The other thing we have to take into the fact is that not everybody learns the same. People are neurodivergent. So what productivity looks like for some persons, it’s going to look completely different for another person.

For me, the worst thing I had as a senior person was to be expected to sit down and work 4 hours, take a half hour break, and then work another 4 hours straight. I have ADHD and anxiety and that is torturous for me. Now I did it and some people will turn around and say, “Well, I did it. So you can do it. too” like the motherfuckers that talk about student loans. But I would say, “I had to do it and it sucks. So I don't want anyone else to have to go through that.” That's what we should be doing. We should be iterating on our practices as an org, iterating our practices as a society to say that, “Oh, well, just because I had to suffer, that doesn't mean that you should have to as well. We should actually fix that so that you don't have to go through that.”

Typically, in capitalism, that's how they say you're supposed to do. A 2021 Ferrari has more features than the Model T because you add features, and you add features, and you add features. So I don't see why we can't do that for the people that actually build these vehicles, or build anything else for that matter.

REIN: There's a study that whenever this topic comes up, that I refer people to, because I think it's really, really good. It is from Kahn in 1990 and this is interesting because this is the study of the “Engagement of the Human Spirit at Work.” So even the idea that in a capitalist country, you could get a grant to study the engagement of the human spirit at work is amazing to me. But the idea is that there are three psychological conditions that relate to this. What I wanted to do was list them and then get your thoughts.

TIM: Sure.

REIN: Add them, change them, do they resonate with you? The conditions are meaningfulness. Do I find meaning in the work and my job title, my tasks, and so on? The second is psychological safety. And the third is the availability of emotional and psychological resources and this includes things like, am I emotionally drained at the end of the day? Do I wake up looking forward to going to work? Am I being supported by my manager or my supervisor?

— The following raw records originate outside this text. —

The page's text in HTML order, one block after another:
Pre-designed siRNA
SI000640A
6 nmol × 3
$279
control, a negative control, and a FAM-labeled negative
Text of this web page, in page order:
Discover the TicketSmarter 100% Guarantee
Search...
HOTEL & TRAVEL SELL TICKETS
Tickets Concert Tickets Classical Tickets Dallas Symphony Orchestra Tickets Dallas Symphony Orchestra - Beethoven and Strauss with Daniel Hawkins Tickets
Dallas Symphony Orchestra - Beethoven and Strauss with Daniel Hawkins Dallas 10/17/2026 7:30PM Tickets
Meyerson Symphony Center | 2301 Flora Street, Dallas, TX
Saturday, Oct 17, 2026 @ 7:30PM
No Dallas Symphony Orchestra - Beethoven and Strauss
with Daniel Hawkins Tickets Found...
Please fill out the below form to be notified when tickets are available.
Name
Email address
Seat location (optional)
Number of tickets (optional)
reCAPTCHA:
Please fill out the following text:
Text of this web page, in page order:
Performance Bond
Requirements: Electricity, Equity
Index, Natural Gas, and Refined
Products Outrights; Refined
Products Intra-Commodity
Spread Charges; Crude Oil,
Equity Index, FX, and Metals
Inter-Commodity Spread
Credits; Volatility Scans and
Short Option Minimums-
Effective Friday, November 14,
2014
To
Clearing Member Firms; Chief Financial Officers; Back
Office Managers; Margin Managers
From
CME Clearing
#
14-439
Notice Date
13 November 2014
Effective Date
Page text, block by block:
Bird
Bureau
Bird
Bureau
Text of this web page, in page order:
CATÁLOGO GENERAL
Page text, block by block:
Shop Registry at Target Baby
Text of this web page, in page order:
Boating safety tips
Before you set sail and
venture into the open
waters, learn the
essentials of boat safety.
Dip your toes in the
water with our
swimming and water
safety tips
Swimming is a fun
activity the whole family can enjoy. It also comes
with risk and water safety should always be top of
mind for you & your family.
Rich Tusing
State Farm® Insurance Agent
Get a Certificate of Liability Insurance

TIM: I like all of those. I think those are all really good, but I do think it overlooks the financial aspect and the reason why I say it overlooks the financial aspect is because those things are important for how you feel about your work. But if you are struggling financially, your ability to deal with the normal rigors of work are significantly decreased when you have to then go home and figure out how you're going to make the ends meet. Are you living paycheck to paycheck? Are you going to pay off debt? You're trying to figure out how to take care of your children. You're going to have to figure out how to do all these other things.

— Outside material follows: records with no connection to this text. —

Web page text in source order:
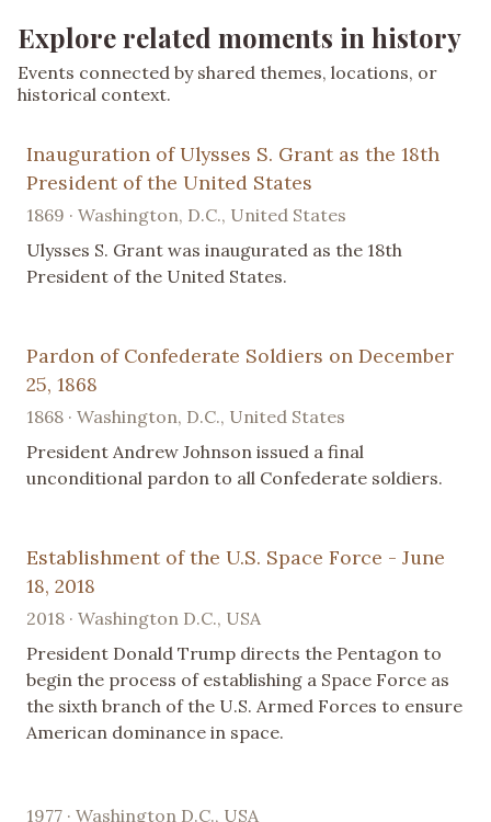
Explore related moments in history
Events connected by shared themes, locations, or
historical context.
Inauguration of Ulysses S. Grant as the 18th
President of the United States
1869 · Washington, D.C., United States
Ulysses S. Grant was inaugurated as the 18th
President of the United States.
Pardon of Confederate Soldiers on December
25, 1868
1868 · Washington, D.C., United States
President Andrew Johnson issued a final
unconditional pardon to all Confederate soldiers.
Establishment of the U.S. Space Force - June
18, 2018
2018 · Washington D.C., USA
President Donald Trump directs the Pentagon to
begin the process of establishing a Space Force as
the sixth branch of the U.S. Armed Forces to ensure
American dominance in space.
1977 · Washington D.C., USA
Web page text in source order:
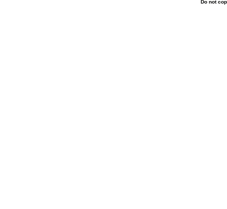
Do not
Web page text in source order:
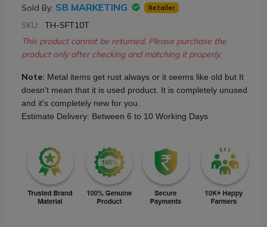
Sold By: SB MARKETING Retailer
SKU: TH-SFT10T
This product cannot be returned. Please purchase the
product only after checking and matching it properly.
Note: Metal items get rust always or it seems like old but It
doesn't mean that it is used product. It is completely unused
and it's completely new for you.
Estimate Delivery: Between 6 to 10 Working Days
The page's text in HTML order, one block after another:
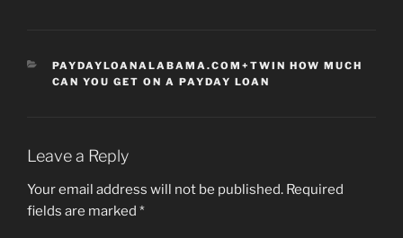
CATEGORIES
PAYDAYLOANALABAMA.COM+TWIN HOW MUCH
CAN YOU GET ON A PAYDAY LOAN
Leave a Reply
Your email address will not be published. Required
fields are marked *
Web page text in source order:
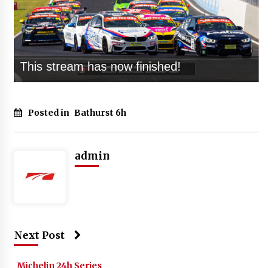
Posted in Bathurst 6h
admin
Next Post
Michelin 24h Series
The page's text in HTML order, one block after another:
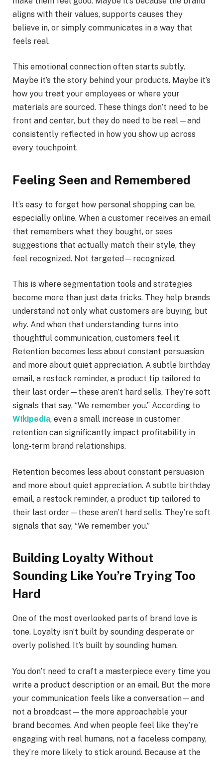
aligns with their values, supports causes they
believe in, or simply communicates in a way that
feels real.
This emotional connection often starts subtly.
Maybe it’s the story behind your products. Maybe it’s
how you treat your employees or where your
materials are sourced. These things don’t need to be
front and center, but they do need to be real—and
consistently reflected in how you show up across
every touchpoint.
Feeling Seen and Remembered
It’s easy to forget how personal shopping can be,
especially online. When a customer receives an email
that remembers what they bought, or sees
suggestions that actually match their style, they
feel recognized. Not targeted—recognized.
This is where segmentation tools and strategies
become more than just data tricks. They help brands
understand not only what customers are buying, but
why. And when that understanding turns into
thoughtful communication, customers feel it.
Retention becomes less about constant persuasion
and more about quiet appreciation. A subtle birthday
email, a restock reminder, a product tip tailored to
their last order—these aren’t hard sells. They’re soft
signals that say, “We remember you.” According to
Wikipedia, even a small increase in customer
retention can significantly impact profitability in
long-term brand relationships.
Retention becomes less about constant persuasion
and more about quiet appreciation. A subtle birthday
email, a restock reminder, a product tip tailored to
their last order—these aren’t hard sells. They’re soft
signals that say, “We remember you.”
Building Loyalty Without
Sounding Like You’re Trying Too
Hard
One of the most overlooked parts of brand love is
tone. Loyalty isn’t built by sounding desperate or
overly polished. It’s built by sounding human.
You don’t need to craft a masterpiece every time you
write a product description or an email. But the more
your communication feels like a conversation—and
not a broadcast—the more approachable your
brand becomes. And when people feel like they’re
engaging with real humans, not a faceless company,
they’re more likely to stick around. Because at the
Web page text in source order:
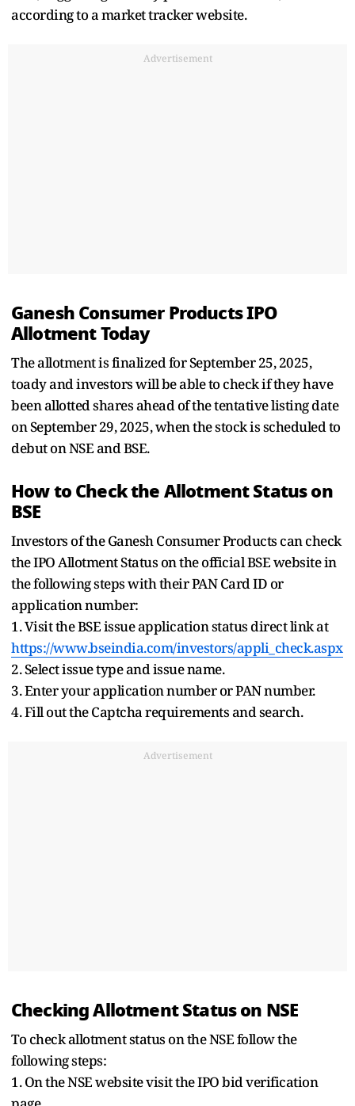
according to a market tracker website.
Advertisement
Ganesh Consumer Products IPO
Allotment Today
The allotment is finalized for September 25, 2025,
toady and investors will be able to check if they have
been allotted shares ahead of the tentative listing date
on September 29, 2025, when the stock is scheduled to
debut on NSE and BSE.
How to Check the Allotment Status on
BSE
Investors of the Ganesh Consumer Products can check
the IPO Allotment Status on the official BSE website in
the following steps with their PAN Card ID or
application number:
1. Visit the BSE issue application status direct link at
https://www.bseindia.com/investors/appli_check.aspx
2. Select issue type and issue name.
3. Enter your application number or PAN number.
4. Fill out the Captcha requirements and search.
Advertisement
Checking Allotment Status on NSE
To check allotment status on the NSE follow the
following steps:
1. On the NSE website visit the IPO bid verification
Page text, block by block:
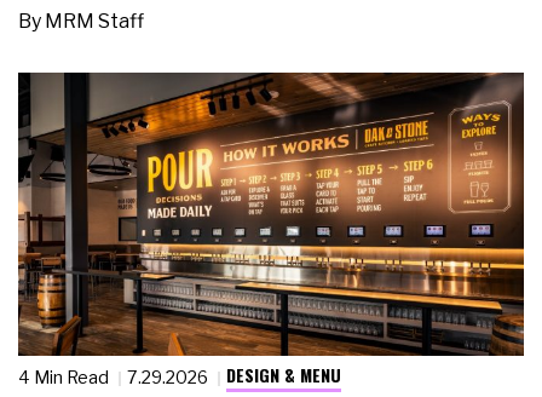
By MRM Staff
4 Min Read 7.29.2026 DESIGN & MENU
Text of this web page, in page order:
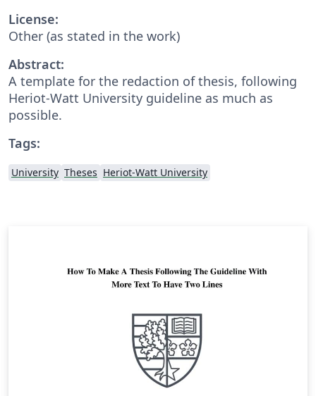
License:
Other (as stated in the work)
Abstract:
A template for the redaction of thesis, following
Heriot-Watt University guideline as much as
possible.
Tags:
University Theses Heriot-Watt University

Your overall capacity is reduced because you have these other concerns as well. So I think it cannot be overstated, the impact of making sure that people's needs outside of work are met to make sure they can also, you can also take care of the needs inside of work. But going back, I do think those are very, very important aspects of people feeling spiritual engagement at work.

I think the meaningfulness and the psychological safety to me are the two most important. You can do meaningful work, but if you're getting harassed all the fucking time, it's not a great place. Or you can have a great loving and nurturing environment, but you're just toiling away in dumb anguish and it's like, “Oh, well, I don't know why I'm doing this job. Everyone's super happy and I'll stay here for a while because I really like everybody, but I don't really get any meaning out of what I do.”

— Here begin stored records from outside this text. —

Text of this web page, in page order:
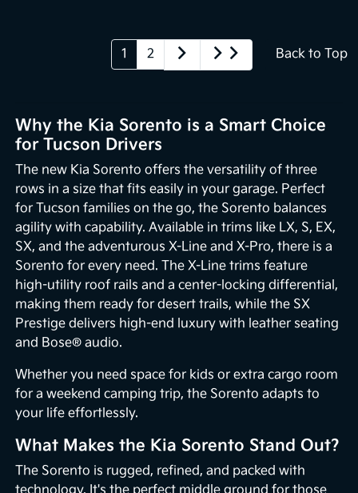
1 2 Back to Top
Why the Kia Sorento is a Smart Choice
for Tucson Drivers
The new Kia Sorento offers the versatility of three
rows in a size that fits easily in your garage. Perfect
for Tucson families on the go, the Sorento balances
agility with capability. Available in trims like LX, S, EX,
SX, and the adventurous X-Line and X-Pro, there is a
Sorento for every need. The X-Line trims feature
high-utility roof rails and a center-locking differential,
making them ready for desert trails, while the SX
Prestige delivers high-end luxury with leather seating
and Bose® audio.
Whether you need space for kids or extra cargo room
for a weekend camping trip, the Sorento adapts to
your life effortlessly.
What Makes the Kia Sorento Stand Out?
The Sorento is rugged, refined, and packed with
technology. It's the perfect middle ground for those
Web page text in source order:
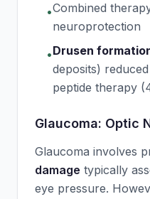
•Combined
neuroprotection
•Drusen
deposits)
peptide therapy
Glaucoma: Optic
Glaucoma involves
damage typically
eye pressure.
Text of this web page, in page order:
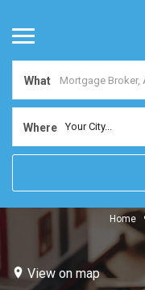
What
Where Your City...
Home
View on map
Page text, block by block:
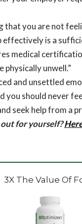
that you are not
is a
medical
physically unwell.”
and unsettled
you should never
seek help from a
out for yourself?
3X The Value Of
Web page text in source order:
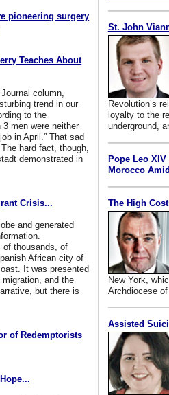
pioneering surgery
Teaches About
column,
trend in our
to the
3 men were neither
in April.” That sad
hard fact, though,
demonstrated in
Crisis...
and generated
of thousands, of
African city of
It was presented
and the
but there is
of Redemptorists
St. John
Revolution’s
loyalty to the
underground,
Pope Leo
Morocco
The High
New York,
Archdiocese
Assisted
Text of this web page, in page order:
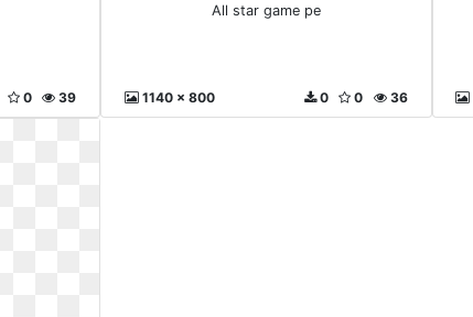
39
0
All star game pe
1140 x 800 36
0
0
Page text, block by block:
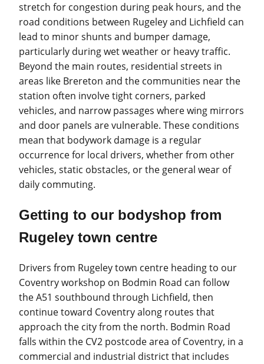
stretch for congestion during peak hours, and the
road conditions between Rugeley and Lichfield can
lead to minor shunts and bumper damage,
particularly during wet weather or heavy traffic.
Beyond the main routes, residential streets in
areas like Brereton and the communities near the
station often involve tight corners, parked
vehicles, and narrow passages where wing mirrors
and door panels are vulnerable. These conditions
mean that bodywork damage is a regular
occurrence for local drivers, whether from other
vehicles, static obstacles, or the general wear of
daily commuting.
Getting to our bodyshop from
Rugeley town centre
Drivers from Rugeley town centre heading to our
Coventry workshop on Bodmin Road can follow
the A51 southbound through Lichfield, then
continue toward Coventry along routes that
approach the city from the north. Bodmin Road
falls within the CV2 postcode area of Coventry, in a
commercial and industrial district that includes
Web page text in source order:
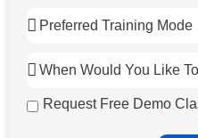
Request Free Demo

So I think I like that list. I would just add a fourth one talking about making sure people are financially compensated to make sure their needs are met plus, plus.

REIN: And actually, the study doesn't consider that and I think you're right that that's a huge oversight. There's a second study that attempts to quantify these relationships to say how much each of these influence engagement and the result is that meaningfulness was the highest correlation, but the way they did this is interesting. They did a quantitative survey and the survey would include different sections with questions on for example, rewarding coworker relations with questions like, “I feel worthwhile when I am around my coworkers.” I think we should be asking questions like that more often. I think that the engagement surveys you get in the modern world are superficial.

TIM: Oh, they absolutely are. They absolutely are. Well, I mean, it goes back to a lot of topics we have in observability. What are your metrics if whatever you measure is what you're going to do?

I learned this lesson working in tech support call centers right out of the Marine Corps where if they're going to reward you for the number of calls or they're going to – the primary metric is the number of calls you took in a day. So people were going to do whatever they can do to take the most number of calls, then to like, “Oh, then we're going to do NPS scores after that.” But they set the NPS score pretty low and saying, “Well, we just need you to answer the calls. They don't have to be that good.” That's what you're going to get.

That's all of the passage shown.